Arts

Enlightened

Celebrated American author Jack London's little-known Santa Clara Valley days fueled his muse
Enlightened BACK ON THE JOB: After a meltdown and spiritual rebirth, Laura Dern's Amy Jellicoe returns to her old workplace on 'Enlightened.' Courtesy HBO

ON THE NEW HBO show Enlightened, the tightly wound Amy Jellicoe, played by Laura Dern, tries so hard to stay positive. For her own good, she must stop. After a workplace meltdown, which culminates in Amy prying open an elevator door to shriek at her boss and onetime lover, she plateaus.

Escaping to a Hawaiian retreat, her sensitivity is acute—finding purification in the warm glow of a bonfire or seeking the divine in a sea turtle—though still short on basic self-awareness. She's on a journey; who knows where. But better yet: Who is she? A wrongfully maligned saint or a dangerous egomaniac?

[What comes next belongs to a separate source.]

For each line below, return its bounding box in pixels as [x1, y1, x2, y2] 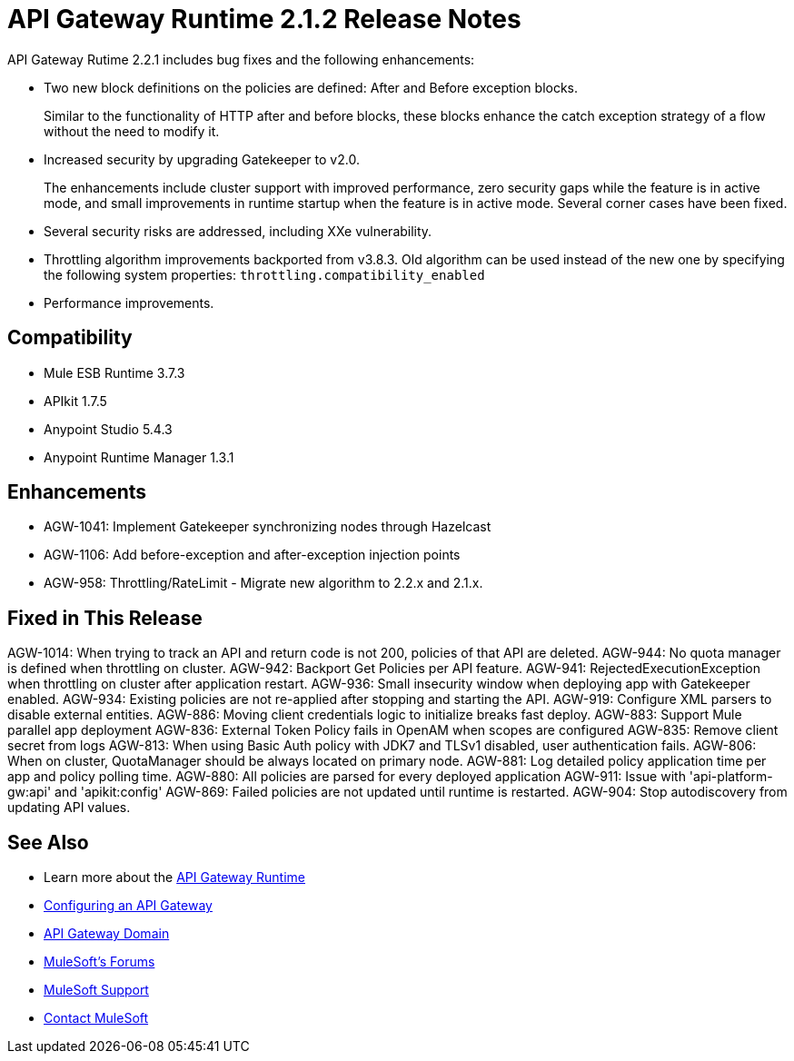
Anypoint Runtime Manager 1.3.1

Enlightened, which began its second season on Jan. 13, does more than loop tiresome melodrama with canned aphorisms. The show is about narcissists doubling down on self-preservation as they cope with reality, and how they reduce those around them to mere props, demanding the kind of compassion they can't give in return. Amy dives into the task of feeling good, of wanting to be good—conflating "intention" with an affirmation of her ideal self—but she isn't prepared to do the heavy lifting.

In denial, she goes back to California reborn, thinking all has been forgiven. It has not. Amy's employer, Abaddonn Industries (Hebrew for "place of destruction"), shows her a recreational contempt. Krista (Sarah Burns), her old assistant, now has her old job and office. Nobody, least of all disgraced manager Damon (Chip Esten), wants anything to do with her.

Threatening to sue, Amy hectors Abaddonn into offering her a job: data entry for a mysterious wing of the company located in the basement, home to other undesirables and a chauvinistic dingbat of a boss named Dougie (Timm Sharp). Sharing a desk with Amy is Tyler, played by show creator Mike White.

For White, life has a silly and disquieting premise. This is true for Enlightened as it was for the tragicomedy film Chuck and Buck, which White wrote and starred in. Dern and White are neighbors, and contributed equally to the show's evolution. Their performances move mountains with polarizing expressiveness. Dern's gestures are ferocious, while in White's eyes we see a wellspring of kindness and grace. Neither hides their autobiography—emotions burn with authenticity.

Dern is perfect as the anti-heroine, a popular role with some notable company. There's the brilliant and bipolar Carrie Mathison on Homeland. Weeds' Nancy Botwin is a good person whose goodness ebbs and flows, reverse-engineering the traditional success story with each episode. Still, darker heroines could just as well be generalized without respecting their different pedigrees.

For men, it's a careful study. The antihero is enough of a cliche to merit his own sliding scale. Points on the graph include Breaking Bad's leading menace Walter White and the sexual pathology of Don Draper on Mad Men. Their forms of dysfunction are scary but not disdained. The transformation from high school teacher or disgraced soldier to drug kingpin or virile ad man is a victory; even if you disagree with them: they have their admirers.

With Enlightened, it's the polar opposite. Amy isn't heroic; although as the second season begins she is uncovering some messy facts about Abaddonn's environmental dealings. She has not been reincarnated, either; she's regressed. Her emotionally withholding mother (Dern's real-life mother, Diane Ladd) is weary of her daughter's Second Coming. To her mind, Amy's a liability, a towering infant taking a fire hose to her mother's tranquil routine and flooding it with white noise and desperation.

Rebuffed by everyone, Amy runs to the familiarity of ex-husband Levi (Luke Wilson), a contented drug addict who receives Amy with a hesitant embrace. She wants to save him, but doesn't understand that he doesn't want her to. In denying her, he stops her from self-identifying as a good person. Now who will she be?

Based on the show's low ratings, few seem to be interested in that answer. And that's a pity, because Amy is also a complicated, empowering presence. She's not coming of age on Girls, which airs right before Enlightened and is beloved by audiences and critics alike.

Speaking to The New York Times, Dern saw an ominous parallel: finding yourself in your 20s is fun, but do the same in your 40s and you'll become a "cautionary tale of who not to be." At Amy's age, she's supposed to have settled in. Instead the tide has washed her footprints from the sand. She isn't in need of the same things anymore—Where do I go from here?" she asks. That seems like a different question every day.